Calculate mean and standard deviation of dorsal color scores
dorsal_summary <- data %>%
drop_na(Year, Sex, Color_D_num) %>%
group_by(Year, Sex) %>%
summarise(mean = mean(Color_D_num), sd = sd(Color_D_num), se = sd(Color_D_num) / sqrt(n()))
## `summarise()` has grouped output by 'Year'. You can override using the
## `.groups` argument.
Plot with year on x axis, and dorsal color on y axis, separated by sex
plot_dorsal <-
ggplot(dorsal_summary, aes(x = Year, y= mean, color = Sex, group = Sex)) +
geom_errorbar(aes(ymin=mean - se, ymax = mean + se), colour="black", width=.1, position=position_dodge(0.1)) +
geom_point(position=position_dodge(0.1))+
geom_line(position=position_dodge(0.1)) +
labs(x = "Year", y = "Dorsal color") +
scale_y_continuous(limits = c(0, 4), breaks = seq(0, 4, by = 1),
labels = c("B(0)", "IB(1)", "I(2)", "IR(3)", "R(4)"))+
scale_color_discrete(labels = c("Female", "Juvenile", "Male")) +
theme_classic(base_size = 15)
plot_dorsal
Calculate mean and standard deviation of dorsal color scores
ventral_summary <- data %>%
drop_na(Year, Sex, Color_V_num) %>%
group_by(Year, Sex) %>%
summarise(mean = mean(Color_V_num), sd = sd(Color_V_num), se = sd(Color_V_num) / sqrt(n()))

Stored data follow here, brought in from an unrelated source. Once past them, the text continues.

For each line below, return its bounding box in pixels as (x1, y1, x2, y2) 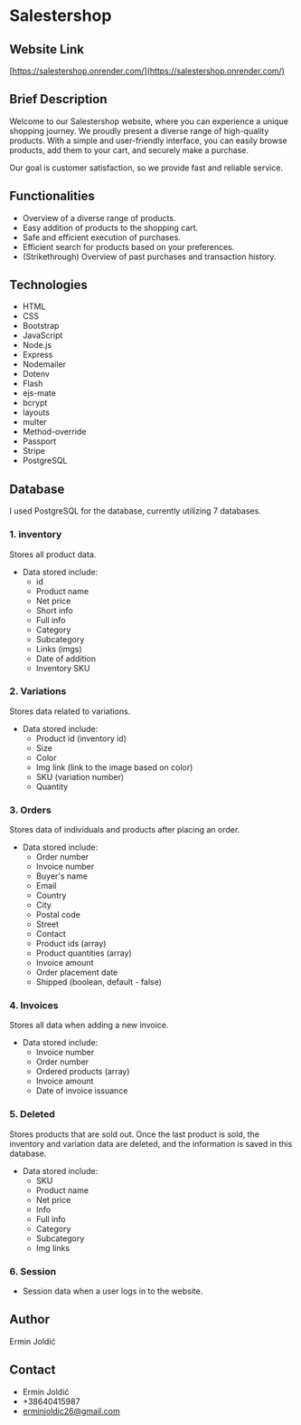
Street (35, 919, 60, 929)
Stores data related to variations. (9, 706, 131, 717)
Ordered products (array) (35, 1066, 130, 1077)
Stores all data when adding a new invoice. (9, 1020, 169, 1031)
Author (9, 1312, 50, 1327)
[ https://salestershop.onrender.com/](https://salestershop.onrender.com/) (9, 65, 285, 76)
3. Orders (9, 804, 52, 816)
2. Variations (9, 685, 67, 698)
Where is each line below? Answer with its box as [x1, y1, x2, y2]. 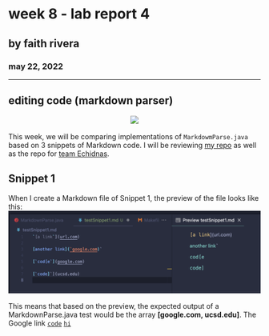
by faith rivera [8, 37, 80, 50]
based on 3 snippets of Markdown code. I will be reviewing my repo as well [8, 140, 257, 150]
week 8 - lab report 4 [8, 5, 151, 23]
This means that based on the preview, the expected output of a [8, 301, 219, 310]
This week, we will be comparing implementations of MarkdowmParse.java [8, 131, 248, 141]
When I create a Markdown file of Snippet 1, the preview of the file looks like [8, 193, 259, 202]
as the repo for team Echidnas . [8, 149, 110, 158]
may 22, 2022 [8, 61, 64, 72]
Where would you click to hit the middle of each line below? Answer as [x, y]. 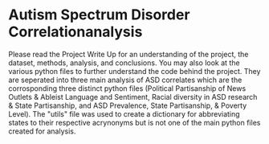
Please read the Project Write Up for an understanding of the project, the [128, 54]
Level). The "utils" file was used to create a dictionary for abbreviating [124, 113]
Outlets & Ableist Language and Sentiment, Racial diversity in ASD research [133, 97]
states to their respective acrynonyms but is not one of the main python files [134, 122]
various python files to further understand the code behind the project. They [134, 71]
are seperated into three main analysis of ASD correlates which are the [125, 80]
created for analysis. [42, 131]
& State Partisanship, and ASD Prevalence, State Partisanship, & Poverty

## `summarise()` has grouped output by 'Year'. You can override using the
## `.groups` argument.
Plot with year on x axis, and dorsal color on y axis, separated by sex
plot_ventral <-
ggplot(ventral_summary, aes(x = Year, y= mean, color = Sex, group = Sex)) +
geom_errorbar(aes(ymin=mean - se, ymax = mean + se), colour="black", width=.1, position=position_dodge(0.1)) +
geom_point(position=position_dodge(0.1))+
geom_line(position=position_dodge(0.1)) +
labs(x = "Year", y = "Ventral color") +
scale_y_continuous(limits = c(0, 4), breaks = seq(0, 4, by = 1),
labels = c("B(0)", "IB(1)", "I(2)", "IR(3)", "R(4)"))+
scale_color_discrete(labels = c("Female", "Juvenile", "Male")) +
theme_classic(base_size = 15)
plot_ventral
How well does dorsal and ventral color correlate with each other?
plot_corr <-
ggplot(data, aes(x = Color_D_num, y = Color_V_num)) +
geom_count() +
stat_smooth(method = "glm", method.args = list(family = "poisson"), color="Black", fill="grey80" )+
scale_size_continuous(breaks = c(0, 10, 50, 100, Inf),
range = c(1, 15))+
labs(x = "Dorsal color", y = "Ventral color") +
scale_y_continuous(limits = c(0, 4), breaks = seq(0, 4, by = 1),
labels = c("B(0)", "IB(1)", "I(2)", "IR(3)", "R(4)"))+
scale_x_continuous(limits = c(0, 4), breaks = seq(0, 4, by = 1),
labels = c("B(0)", "IB(1)", "I(2)", "IR(3)", "R(4)"))+
theme_classic(base_size = 15)
plot_corr
## Warning: Removed 21 rows containing non-finite values (`stat_sum()`).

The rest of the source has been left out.